The letters page is another regular feature and this is followed by ‘FA Too Lenient on Gunners' in which Sir Alex Ferguson suggests some all together fairer punishment including Martin to be hung, drawn and quartered as pre-match entertainment in our next match at Old Trafford. ‘Chelsea Drag Shocker' explains how Eidur Gudjohnsen is attempting to curry favour with Abramovich by dressing up as a woman.

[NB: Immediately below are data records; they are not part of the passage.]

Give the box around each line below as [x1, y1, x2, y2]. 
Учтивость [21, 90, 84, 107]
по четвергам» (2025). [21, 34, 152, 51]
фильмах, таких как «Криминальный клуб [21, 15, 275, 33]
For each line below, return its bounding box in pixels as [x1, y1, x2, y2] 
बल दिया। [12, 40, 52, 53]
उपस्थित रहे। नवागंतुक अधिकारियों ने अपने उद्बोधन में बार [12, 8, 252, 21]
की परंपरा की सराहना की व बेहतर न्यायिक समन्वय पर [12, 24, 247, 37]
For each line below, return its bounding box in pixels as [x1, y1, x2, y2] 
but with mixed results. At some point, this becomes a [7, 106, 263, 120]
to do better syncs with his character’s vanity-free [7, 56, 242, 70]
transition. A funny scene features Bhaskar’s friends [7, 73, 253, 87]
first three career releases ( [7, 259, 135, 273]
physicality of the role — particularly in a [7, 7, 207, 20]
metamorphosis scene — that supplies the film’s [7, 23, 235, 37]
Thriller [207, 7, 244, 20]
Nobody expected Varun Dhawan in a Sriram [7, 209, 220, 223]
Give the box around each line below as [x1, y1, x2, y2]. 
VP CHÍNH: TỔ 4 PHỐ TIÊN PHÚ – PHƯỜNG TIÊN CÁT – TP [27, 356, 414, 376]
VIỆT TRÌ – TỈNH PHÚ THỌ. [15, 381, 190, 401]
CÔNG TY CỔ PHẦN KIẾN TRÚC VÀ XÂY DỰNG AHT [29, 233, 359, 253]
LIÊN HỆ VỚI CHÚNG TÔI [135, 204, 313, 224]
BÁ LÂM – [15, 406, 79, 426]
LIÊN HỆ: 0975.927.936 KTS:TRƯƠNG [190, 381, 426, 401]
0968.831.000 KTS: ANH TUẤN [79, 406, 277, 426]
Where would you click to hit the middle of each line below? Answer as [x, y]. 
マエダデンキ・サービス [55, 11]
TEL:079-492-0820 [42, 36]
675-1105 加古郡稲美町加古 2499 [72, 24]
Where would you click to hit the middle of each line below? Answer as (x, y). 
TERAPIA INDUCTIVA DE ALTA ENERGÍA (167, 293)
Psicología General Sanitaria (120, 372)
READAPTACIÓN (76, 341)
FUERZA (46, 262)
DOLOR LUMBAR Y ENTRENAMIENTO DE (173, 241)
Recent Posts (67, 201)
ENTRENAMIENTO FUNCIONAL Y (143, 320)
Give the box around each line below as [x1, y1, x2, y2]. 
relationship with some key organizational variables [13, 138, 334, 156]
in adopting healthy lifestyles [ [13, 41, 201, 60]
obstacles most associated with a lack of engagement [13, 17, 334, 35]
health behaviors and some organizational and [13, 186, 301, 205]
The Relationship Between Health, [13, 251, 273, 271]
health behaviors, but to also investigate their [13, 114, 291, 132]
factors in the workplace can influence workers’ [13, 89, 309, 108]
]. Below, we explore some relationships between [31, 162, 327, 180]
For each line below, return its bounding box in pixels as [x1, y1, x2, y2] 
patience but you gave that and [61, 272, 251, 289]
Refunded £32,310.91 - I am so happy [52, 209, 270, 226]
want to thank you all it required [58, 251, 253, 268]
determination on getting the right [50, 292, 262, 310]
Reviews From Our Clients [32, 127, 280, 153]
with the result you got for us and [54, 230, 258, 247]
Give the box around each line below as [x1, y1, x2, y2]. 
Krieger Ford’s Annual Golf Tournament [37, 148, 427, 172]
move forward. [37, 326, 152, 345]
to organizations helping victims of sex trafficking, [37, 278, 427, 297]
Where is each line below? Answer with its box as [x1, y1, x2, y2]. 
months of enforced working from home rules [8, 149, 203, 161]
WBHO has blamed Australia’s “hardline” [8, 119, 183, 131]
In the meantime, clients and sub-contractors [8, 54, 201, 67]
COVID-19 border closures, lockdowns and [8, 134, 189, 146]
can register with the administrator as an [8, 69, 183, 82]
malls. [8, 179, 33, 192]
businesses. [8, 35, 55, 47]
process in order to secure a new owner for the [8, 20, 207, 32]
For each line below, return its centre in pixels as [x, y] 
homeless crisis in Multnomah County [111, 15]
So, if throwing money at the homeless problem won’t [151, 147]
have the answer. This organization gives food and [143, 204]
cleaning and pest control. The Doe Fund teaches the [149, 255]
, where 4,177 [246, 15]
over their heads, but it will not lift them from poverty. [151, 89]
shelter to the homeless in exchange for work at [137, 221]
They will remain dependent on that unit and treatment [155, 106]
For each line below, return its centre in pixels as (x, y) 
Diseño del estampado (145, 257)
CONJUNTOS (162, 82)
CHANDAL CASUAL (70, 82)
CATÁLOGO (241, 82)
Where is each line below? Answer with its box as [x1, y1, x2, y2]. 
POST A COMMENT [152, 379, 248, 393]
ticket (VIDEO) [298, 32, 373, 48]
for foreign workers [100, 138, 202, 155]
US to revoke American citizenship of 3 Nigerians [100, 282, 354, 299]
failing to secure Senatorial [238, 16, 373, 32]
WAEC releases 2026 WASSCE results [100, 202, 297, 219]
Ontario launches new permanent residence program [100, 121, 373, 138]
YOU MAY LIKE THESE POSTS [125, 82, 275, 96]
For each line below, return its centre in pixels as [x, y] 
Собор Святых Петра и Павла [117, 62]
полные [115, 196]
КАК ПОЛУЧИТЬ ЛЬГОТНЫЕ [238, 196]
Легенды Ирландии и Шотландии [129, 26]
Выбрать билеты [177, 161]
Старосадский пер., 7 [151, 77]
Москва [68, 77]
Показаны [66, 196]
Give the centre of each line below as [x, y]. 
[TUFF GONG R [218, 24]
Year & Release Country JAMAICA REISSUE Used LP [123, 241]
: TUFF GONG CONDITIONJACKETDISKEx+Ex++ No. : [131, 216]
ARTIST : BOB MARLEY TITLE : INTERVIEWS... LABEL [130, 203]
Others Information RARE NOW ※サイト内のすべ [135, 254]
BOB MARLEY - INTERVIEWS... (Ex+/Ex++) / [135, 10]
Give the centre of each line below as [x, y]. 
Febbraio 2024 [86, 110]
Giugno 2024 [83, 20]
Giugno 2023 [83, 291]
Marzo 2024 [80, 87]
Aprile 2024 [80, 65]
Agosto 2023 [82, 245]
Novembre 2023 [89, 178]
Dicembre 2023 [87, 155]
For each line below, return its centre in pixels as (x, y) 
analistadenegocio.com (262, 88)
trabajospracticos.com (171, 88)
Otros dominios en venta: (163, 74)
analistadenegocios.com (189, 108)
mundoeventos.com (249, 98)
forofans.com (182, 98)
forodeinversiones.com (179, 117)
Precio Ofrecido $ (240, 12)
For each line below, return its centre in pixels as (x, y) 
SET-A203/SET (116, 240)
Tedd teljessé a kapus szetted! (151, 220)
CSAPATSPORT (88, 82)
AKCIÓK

The inside back cover includes a Tottenham word search, some more United rhyming slang, but I'll leave you with one of UTA's ‘Football Nursery Rhymes'
Wee Willie Pleatie
Kerb Crawling through the town
Back streets and Kings Cross
In his night gown
Rapping at the windows
Crying through the locks
‘How much for a quickie love?
And can I wear my socks?'
As you just might have gathered this is a somewhat less than reverential fanzine with no absolutely no pretensions and no ambitions other than the thoroughly worthwhile pursuit of taking the piss out of Tottenham and all the other low-lifes. This type of humour obviously doesn't appeal to everyone but I've always found the mag to contain sufficient laughs to be worthy of the effort of stopping to buy one from one of the many fanzine sellers on my way to a home game.